Czech Economy Pulls Further Away from Recession
The Czech economy grew slightly on a quarterly basis in the second quarter, showing signs of recovery as domestic demand rose while inflation pressures eased somewhat, preliminary data showed on Monday.
The Czech data was the first in central Europe to show second-quarter developments, with a quarter-on-quarter rise of 0.1% after stagnation in the first quarter, and a year-on-year drop of 0.6%, a touch more than expected.
While the Czech Statistical Office did not give a breakdown of the data, it said domestic demand contributed to growth and household consumption stagnated on a quarter-on-quarter basis.

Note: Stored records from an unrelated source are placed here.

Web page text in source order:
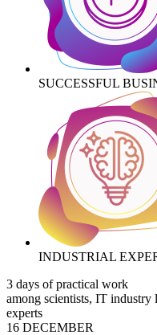
SUCCESSFUL
INDUSTRIAL
3 days of practical work
among scientists, IT industry
experts
16 DECEMBER
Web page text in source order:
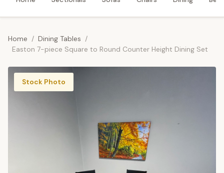
Home / Dining Tables /
Easton 7-piece Square to Round Counter Height Dining Set
Stock Photo

Since last year, central Europe’s economies have been hit by the strain of high prices cutting sharply into consumer activity, hitting growth sharply. Only slight relief is expected in 2023.

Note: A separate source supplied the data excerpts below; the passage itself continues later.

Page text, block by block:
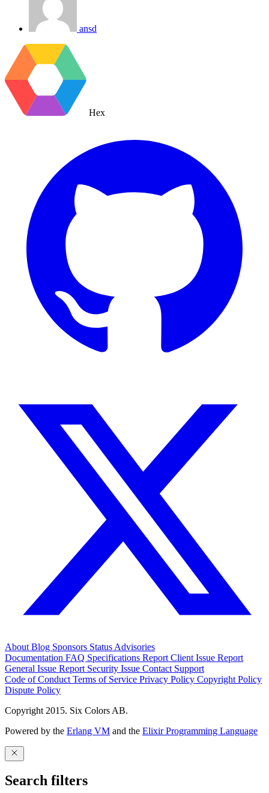
ansd
Hex
About Blog Sponsors Status Advisories
Documentation FAQ Specifications Report Client Issue Report
General Issue Report Security Issue Contact Support
Code of Conduct Terms of Service Privacy Policy Copyright Policy
Dispute Policy
Copyright 2015. Six Colors AB.
Powered by the Erlang VM and the Elixir Programming Language
Search filters

Inflation in the Czech Republic fell to single-digit levels at the end of last quarter and the central bank is expecting it to cool further later this year. But interest rates remain high and the central bank is showing no rush to cut borrowing costs.

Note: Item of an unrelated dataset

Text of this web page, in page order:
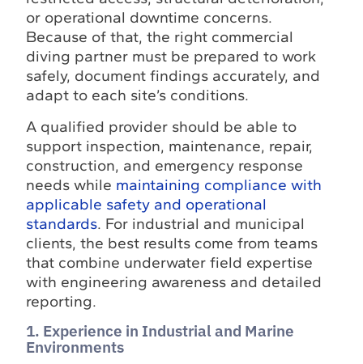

Capital Economics said the data showed the recession the country felt at the end of 2022 was over but a recovery would be weak this year.
“The recovery is likely to be relatively slow as households remain cautious and weaker external demand weighs on the export sector,” it said.
On a year-on-year basis, a fall in household consumption continued to weigh.
High inflation has hammered households’ spending power, and Czech real wages fell the most among OECD countries last year.
Manufacturing activity has also been hurt by shrinking order books and sentiment in the sector was at a three-year low in June, according to the S&P Global Purchasing Managers’ Index (PMI).